They do actually though as they say if you have to ask, you can't afford it

The course is also vastly different to what you are seeing on Shells in fact i could hardly rec any of the course its changed so much.


----------



## User20205 (Oct 16, 2012)

Norman is having a nightmare +6 after 4 holes. It's a bit breezy and there are some cracking  roll-necks on show also !:thup:

I'll make an enquiry re membership when my numbers come in


----------



## patricks148 (Oct 16, 2012)

therod said:



			Norman is having a nightmare +6 after 4 holes.

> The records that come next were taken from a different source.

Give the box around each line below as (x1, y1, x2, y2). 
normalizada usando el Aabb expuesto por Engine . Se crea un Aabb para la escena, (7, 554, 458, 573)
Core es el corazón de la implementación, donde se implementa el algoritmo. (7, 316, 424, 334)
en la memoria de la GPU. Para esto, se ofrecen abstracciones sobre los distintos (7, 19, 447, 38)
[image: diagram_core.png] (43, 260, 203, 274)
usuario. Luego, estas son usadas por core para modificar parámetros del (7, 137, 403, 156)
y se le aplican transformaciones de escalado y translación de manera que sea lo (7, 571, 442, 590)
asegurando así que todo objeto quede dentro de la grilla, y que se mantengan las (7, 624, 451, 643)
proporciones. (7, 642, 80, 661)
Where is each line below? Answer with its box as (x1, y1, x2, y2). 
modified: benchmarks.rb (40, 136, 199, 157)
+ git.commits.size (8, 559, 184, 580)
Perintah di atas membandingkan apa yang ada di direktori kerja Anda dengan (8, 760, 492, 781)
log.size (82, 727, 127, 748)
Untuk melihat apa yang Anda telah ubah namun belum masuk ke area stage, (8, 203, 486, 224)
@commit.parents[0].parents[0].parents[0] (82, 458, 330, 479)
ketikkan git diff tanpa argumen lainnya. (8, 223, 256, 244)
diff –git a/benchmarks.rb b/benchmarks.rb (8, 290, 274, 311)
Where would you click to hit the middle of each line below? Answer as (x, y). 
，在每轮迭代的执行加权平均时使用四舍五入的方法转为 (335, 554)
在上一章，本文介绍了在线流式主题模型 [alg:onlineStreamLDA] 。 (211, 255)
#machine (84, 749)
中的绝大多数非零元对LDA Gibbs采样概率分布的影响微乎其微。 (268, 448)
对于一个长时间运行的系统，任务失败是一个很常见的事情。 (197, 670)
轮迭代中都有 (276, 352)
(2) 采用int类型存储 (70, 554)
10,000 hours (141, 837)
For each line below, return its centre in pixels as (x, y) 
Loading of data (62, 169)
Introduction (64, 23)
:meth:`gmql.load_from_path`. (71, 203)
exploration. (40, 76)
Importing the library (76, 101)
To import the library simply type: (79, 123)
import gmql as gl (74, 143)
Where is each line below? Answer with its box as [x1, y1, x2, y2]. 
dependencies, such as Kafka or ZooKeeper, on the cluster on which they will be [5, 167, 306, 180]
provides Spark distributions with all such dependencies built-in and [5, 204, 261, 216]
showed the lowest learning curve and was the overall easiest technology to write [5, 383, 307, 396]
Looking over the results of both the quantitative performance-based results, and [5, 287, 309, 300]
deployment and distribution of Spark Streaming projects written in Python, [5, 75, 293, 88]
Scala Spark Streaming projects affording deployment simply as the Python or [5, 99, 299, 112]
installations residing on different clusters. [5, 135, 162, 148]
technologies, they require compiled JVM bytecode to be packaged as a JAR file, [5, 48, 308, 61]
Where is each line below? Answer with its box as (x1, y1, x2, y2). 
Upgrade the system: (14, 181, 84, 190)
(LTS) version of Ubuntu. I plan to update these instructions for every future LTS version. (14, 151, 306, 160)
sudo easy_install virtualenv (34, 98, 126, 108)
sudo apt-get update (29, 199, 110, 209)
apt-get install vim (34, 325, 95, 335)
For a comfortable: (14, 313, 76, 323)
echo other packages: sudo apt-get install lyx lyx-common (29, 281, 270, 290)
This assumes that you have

It's a bit breezy and there are some cracking  roll-necks on show also !:thup:

I'll make an enquiry re membership when my numbers come in 

Click to expand...

let me put it this way most of the members are yanks and only come over once a year,  makes Loch Lomond seem like a Muni


----------



## Robobum (Oct 16, 2012)

Sounds great - will try to play it on the 2fore1 vouchers!!


----------



## thecraw (Oct 16, 2012)

How do you rate it in comparison to Nairn, Machrihanish, Western etc???


----------



## patricks148 (Oct 17, 2012)

thecraw said:



			How do you rate it in comparison to Nairn, Machrihanish, Western etc???
		
Click to expand...

Western is still my fav course, no question.

Hard to say the weather was terrible and it had rained heavily for 24 hours before we played.

I will reserve judgement till ive played it again next year.

Some great holes, greens were slow compaired to Nairn though.


----------